After most polls had the three candidates in a statistical dead heat for most of the race, Mr. Deeds opened up a slight lead over the weekend, but many voters were still undecided and turnout was expected to be low.

Never mind that the characterization of McAuliffe's lead in "statewide polls" in the first paragraph clashes with the supposed "statistical dead heat" shown by "most polls . . . for most of the race" (the first paragraph had it right). Which polls is the Times talking about? After all the Times' official Polling Standards forbid the publication of of "interactive voice response polls," surveys "conducted by Democratic or Republican pollsters or privately-sponsored organizations or interest groups," and labels as "questionable" those surveys based on registered voter lists.
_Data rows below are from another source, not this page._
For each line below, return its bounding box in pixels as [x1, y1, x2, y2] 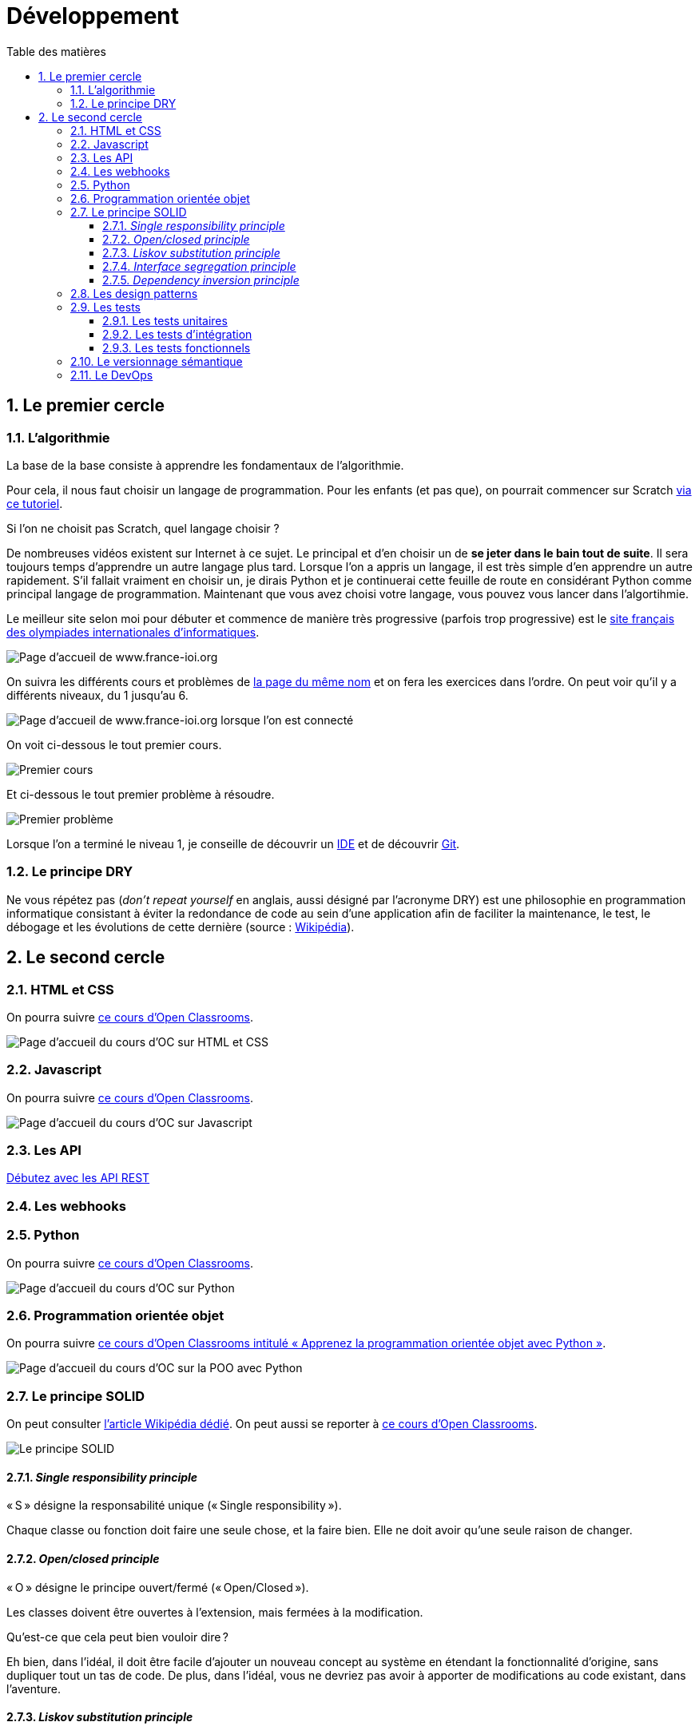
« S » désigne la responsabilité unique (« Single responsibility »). [6, 1498, 342, 1513]
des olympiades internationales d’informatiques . [6, 625, 260, 639]
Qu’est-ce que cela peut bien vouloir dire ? [6, 1629, 229, 1644]
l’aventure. [6, 1681, 62, 1696]
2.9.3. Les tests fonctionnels [102, 340, 251, 355]
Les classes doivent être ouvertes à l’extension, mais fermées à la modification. [6, 1605, 423, 1619]
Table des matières [6, 44, 106, 58]
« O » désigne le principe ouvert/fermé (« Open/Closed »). [6, 1580, 309, 1594]

Our compilation includes seventeen publicly released, statewide surveys in Virginia that reported a vote preference question on the Democratic primary race. Of the seventeen, eleven were automated (IVR) polls (from PPP and SurveyUSA), two were conducted by Moran's Democratic pollster (Greenberg, Quinlan, Rosner Research) and one more (from Suffolk University) was conducted using live interviewers but drew a sample from the list of registered voters. That leaves three polls conducted using live interviewers and a random digit dial sample by Research 2000 on behalf of the DailyKos website. You can decide whether DailyKos counts as a "privately-sponsored organization or interest group."
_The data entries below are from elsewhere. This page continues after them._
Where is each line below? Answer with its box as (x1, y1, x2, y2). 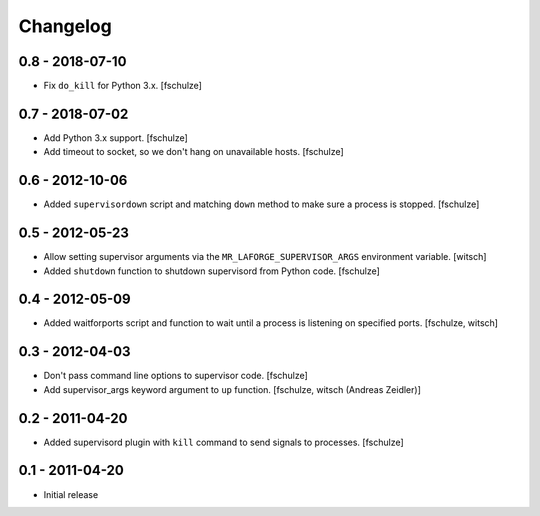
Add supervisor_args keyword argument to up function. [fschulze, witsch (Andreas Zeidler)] (43, 383, 422, 395)
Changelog (18, 15, 112, 37)
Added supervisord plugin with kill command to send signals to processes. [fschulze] (43, 436, 404, 448)
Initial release (43, 488, 99, 500)
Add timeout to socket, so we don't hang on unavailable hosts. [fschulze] (43, 146, 344, 158)
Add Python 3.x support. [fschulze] (43, 131, 189, 144)
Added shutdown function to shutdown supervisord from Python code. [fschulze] (43, 265, 380, 277)
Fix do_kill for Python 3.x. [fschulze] (43, 80, 202, 92)

More to the point, the only surveys that showed Deeds opening up a lead "over the weekend" were the automated/IVR polls done by PPP and SurveyUSA.

Similarly, the Washington Post tells us this morning "surveys" have been showing "remarkable volatility in the race's final days," but since those surveys do not meet the Posts standards for publication, they will not report on them.

So apparently the recent findings from these automated polls are newsworthy, but who did them, what they show (specifically) and why are not. Got it?